Les dejo el PDF grotesco que hice para pedir presupuesto si a alguien le interesa. Al diámetro interno le dí 6,05mm. Las WM61a no están rectificadas ni nada, van de 5,98 a 6,05mm. De última si no les entra la cápsula a presión, les piden que se lo repasen un poquito más y ya.

Saludos!


----------



## AntonioAA (Nov 11, 2013)

Al menos por las pruebitas burdas que hice , no aprecie ningun ruido... tengo la bateria a mano y el enchufe correspondiente por si noto algo ( *Se agradece la acotacion* !! ) 

Ramiro: de donde saco un calibrador?? Es mas caro el collar que el perro! 

Esto es para salir del paso y aprovechar las capsulitas .... mi idea era contrastarlo con el Samson que tiene mi hijo ( del cual hice la curva de compensacion ) y generar una nueva sobre las diferencias ( *bruto*, sencillito y barato ) 

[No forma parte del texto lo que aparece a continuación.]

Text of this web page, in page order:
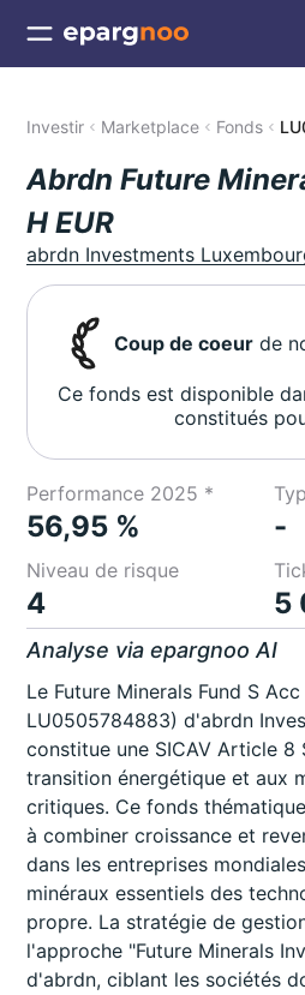
Investir Marketplace Fonds
Abrdn Future
H EUR
abrdn Investments
Coup de coeur de
Ce fonds est disponible
constitués
Performance 2025 *
56,95 % -
Niveau de risque
4 5
Analyse via epargnoo AI
Le Future Minerals Fund S Acc
LU0505784883) d'abrdn
constitue une SICAV Article 8
transition énergétique et aux
critiques. Ce fonds
à combiner croissance et
dans les entreprises
minéraux essentiels des
propre. La stratégie de
l'approche "Future Minerals
d'abrdn, ciblant les sociétés
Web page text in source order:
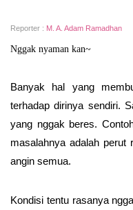
Reporter : M. A. Adam Ramadhan
Nggak nyaman kan~
Banyak hal yang
terhadap dirinya sendiri.
yang nggak beres.
masalahnya adalah perut
angin semua.
Kondisi tentu rasanya
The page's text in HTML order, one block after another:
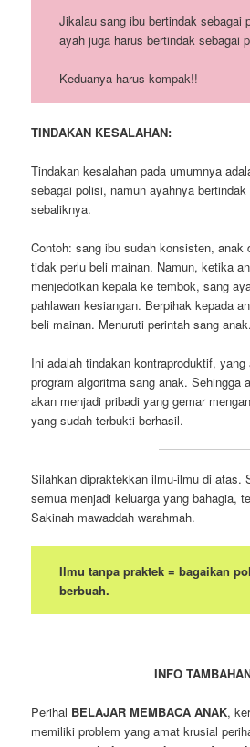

Tengo armadas dos versiones : una reemplazando la capsula de un mic de PC y otra en un tubo de aluminio ( las pruebas que hice enterrandola en el tubo son desastrosas ) . 
Ademas monté una Iso-box  con unos retazos de Fonac que tenia .
Voy a hacer unas pruebas y comento e ilustro .


----------



## ramiro77 (Nov 11, 2013)

Si vamos al caso Antonio, un ECM8000 tampoco trae archivo de calibración y no te ofrece un pomo de certeza sobre lo que estás midiendo. La diferencia es que cuesta una luca, contra 250/300 mangos que puede costar hacer el circuito de Linkwitz y mandar a tornear un tubo sin demasiadas pretensiones estéticas.
En mi caso estoy casi seguro de que un amigo tiene calibrador y se lo puedo dar para que me lo calibre. Y si no me lo calibra, en vez de gastarme una luca me gasté la tercera o cuarta parte en algo que me deja igual de seguro 

Probaste meter la cápsula en un tubo de aluminio y no te dió buenos resultados? De qué largo es el tubo y qué diámetro externo tiene? Entraba a presión la cápsula? Qué circuito usaste para mover la cápsula y a qué la conectaste? Perdoná tantas preguntas pero me interesa


----------



## osk_rin (Nov 12, 2013)

AntonioAA dijo:


> Al menos por las pruebitas burdas que hice , no aprecie ningun ruido... tengo la bateria a mano y el enchufe correspondiente por si noto algo ( *Se agradece la acotacion* !! )
> 
> Ramiro: de donde saco un calibrador?? Es mas caro el collar que el perro!
> 
> ...



Vamos antonio! Te sigo 
y asi desquito mi curiosidad que me mata ja ja  
saludos


----------



## osk_rin (Nov 12, 2013)

que tal estará este pre?:
http://www.zen22142.zen.co.uk/Circuits/Audio/ecmmic.html


----------



## AntonioAA (Nov 12, 2013)

ramiro77 dijo:


> Probaste meter la cápsula en un tubo de aluminio y no te dió buenos resultados? De qué largo es el tubo y qué diámetro externo tiene? Entraba a presión la cápsula? Qué circuito usaste para mover la cápsula y a qué la conectaste? Perdoná tantas preguntas pero me interesa



Fueron mis intentos de hacerlo "direccional" El tubo es de unos 10mm y lo llené con algodon por detras de la capsula y la capsula la inserté dentro de una gomaespuma densa ... tratando de achicar vibraciones . Lo comparé con el otro haciendo mediciones de CSD del Arta ...HORRIBLE ...
No se si el metodo es el mas correcto , pero a mismo parlante , ambiente , ampli etc etc ... me sirve de comparativa . 
A veces hay que "limar con la sierra y serrar con la lima " 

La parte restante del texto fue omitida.